IMG_0040Our squash plants are taking over the northern hemisphere.  At least that’s how it’s starting to feel.

These behemoths are sending their seemingly endless tendrils into every garden recess and producing blossoms and fruit like there’s a cash prize for the most prolific plant.

Dave went down to Brooklyn today for the weekly restaurant run and so we did the usual early-morning-pick beforehand.  In addition to all the other garden goodies, we sent him off with a huge bag of squash blossoms, a ridiculous amount of yellow crooknecks, a good haul of delicatas, some really crazy big cocozelles, and a single ripe butternut.  As he drove away, I looked around the squash bed and realized that I was still, somewhat literally, up to my elbows in ripe squash.  All of our picking hadn’t made a dent.

The real problem, though, is that none of us are particularly crazy about eating squash.
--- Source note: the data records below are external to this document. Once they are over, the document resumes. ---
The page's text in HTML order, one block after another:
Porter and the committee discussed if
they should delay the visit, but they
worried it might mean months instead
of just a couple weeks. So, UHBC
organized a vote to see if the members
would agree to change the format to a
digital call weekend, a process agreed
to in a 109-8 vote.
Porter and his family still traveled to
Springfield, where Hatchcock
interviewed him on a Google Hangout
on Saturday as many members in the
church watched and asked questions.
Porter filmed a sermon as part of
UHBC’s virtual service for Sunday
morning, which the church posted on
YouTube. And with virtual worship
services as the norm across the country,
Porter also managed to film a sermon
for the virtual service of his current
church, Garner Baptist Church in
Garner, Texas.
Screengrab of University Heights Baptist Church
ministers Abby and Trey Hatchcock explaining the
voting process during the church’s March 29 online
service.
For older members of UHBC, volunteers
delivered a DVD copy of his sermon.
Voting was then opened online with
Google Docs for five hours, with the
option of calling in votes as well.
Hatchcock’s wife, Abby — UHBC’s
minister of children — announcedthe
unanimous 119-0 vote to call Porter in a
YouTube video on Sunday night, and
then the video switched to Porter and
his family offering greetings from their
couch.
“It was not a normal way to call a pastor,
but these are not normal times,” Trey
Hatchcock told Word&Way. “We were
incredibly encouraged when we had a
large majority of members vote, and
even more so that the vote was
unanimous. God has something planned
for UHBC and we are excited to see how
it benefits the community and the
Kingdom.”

I mean, squash is okay; it’s just not something any of us get really excited about.  Something else always sounds better when given a choice.  But I was standing in my garden surrounded by all this beautiful fruit and had to make a decision.  I started thinking about Squash Potential.  I thought of squash fritters, squash cake, squash muffins.  I thought about squash fritters again.  Then once more.  On my fourth fritter fantasy, I decided that it was time to freeze some squash so that we could enjoy these lovelies in the middle of the winter.
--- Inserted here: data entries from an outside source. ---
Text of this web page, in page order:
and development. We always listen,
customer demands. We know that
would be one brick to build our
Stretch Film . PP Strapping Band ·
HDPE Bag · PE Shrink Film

IMG_0043There are two way that I know to freeze squash.  One is to wash it, slice it, blanch it in boiling water for 30 seconds, and then transfer it to an ice bath to stop the cooking.  The squash is then ready to bag and freeze until you wish to use it.  I did this with about 1/4 of the squash because this is not the format necessary for squash fritters and, if I hadn’t already mentioned it, I really like squash fritters.

IMG_0046The other method is to wash it, grate it on the large side of a box grater, and bag it.  This is simpler and messier and more fun.  I like to freeze grated squash in either one or two cup portions to make thawing for a recipe easier.  This way, I’m not thawing more than I need.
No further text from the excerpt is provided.